The part where the smallpox raged was situated chiefly over a swamp where it was difficult to find foundations for the houses; many of them were raised on piles driven through the soil.

The only method of house sanitation in all that district was that of pails in the backyards. But whatever else had been neglected, vaccination had been sedulously attended to--the inhabitants were vaccinated up to 98.4 per cent, of the population.

Nevertheless the vaccinated and re-vaccinated hospital officials fell before the disease side by side with the vaccinated and re-vaccinated inhabitants. Nine hospital ward-maids, one trained nurse, one medical man and three policemen fell victims to the disease.

Outraged Nature laughed outright at the Jennerian fetish and declared in plain and unmistaken language that if smallpox was to be prevented the conditions which caused it must be remedied. Poisoning human bodies with the products of a foul eruption on a cow's udder could only add fuel to the fire by reducing the vital resisting powers of the sufferers.

I call to mind the case of one adult male I interviewed in one of the smallpox hospital wards at that time. He was vaccinated in infancy, had smallpox when eight years old, and was subsequently re-vaccinated three times. That man died of smallpox. I took a particular interest in that case, and was staggered to find when the official report was published that, owing to his having had the eruption so badly as to cover his vaccination marks, he was actually declared to be "unvaccinated"!

I have visited Glasgow in two of its smallpox epidemics. The slums in which they occurred; the overcrowded and unsanitary condition of the tenements told, the same tale as elsewhere. Nothing but sweeping away, the rookeries, where smallpox invariably, takes hold, can ever save those parts of the city from periodical visitations. Space forbids further reminiscences but it is the same story everywhere. Go back to the records of Old London and we find insanitation and smallpox keeping company throughout.

The Lesson Of The Public Health Act

Before the passing of the Public Health Act of l875 in this country, every succeeding epidemic of smallpox was worse than its predecessor in spite of more and more compulsory vaccination; but with less and less vaccination and more and more sanitation smallpox has become a comparative curiosity. It is only in unsanitary quarters it can gain a hold.

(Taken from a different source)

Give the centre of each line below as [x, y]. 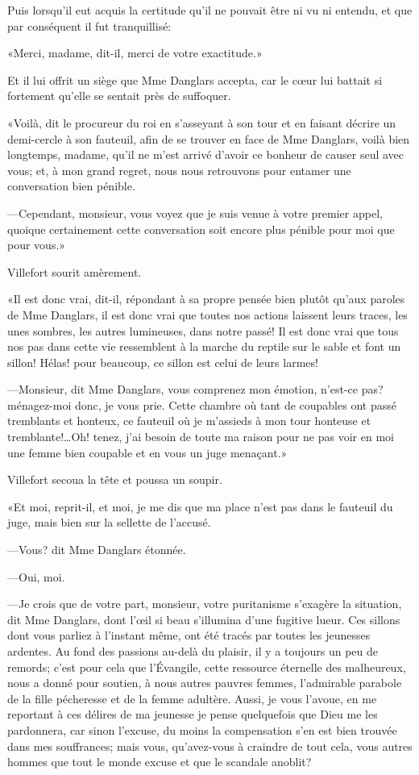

Sir Edwin-Chadwick, the veteran sanitarian, has well said: Smallpox, typhus, and other fevers occur in common conditions of foul air, stagnant putrefaction, bad house drainage, sewers of deposit, excrement sodden sites, filthy street surfaces, impure water, and overcrowding, and the entire removal of such conditions is the effectual preventive of diseases of those species, whether in ordinary or extraordinary visitations.

When will the medical profession arouse itself to ask the question: "What is the origin of smallpox?"

When will a Ministry of Health cease to bring discredit upon itself by the advocacy of a disgusting fetish that has proved, itself a failure as a preventive of the disease in every part of the world in which it has been adopted for the last century and a quarter? When will a British Government that boasts of its progress and civilisation cease to ally itself with a filthy, uncivilised, unscientific practice that has done nothing but spread disease and death amongst the populace for generation and which is opposed to the common-sense views of the majority of thinking men and women in the realm?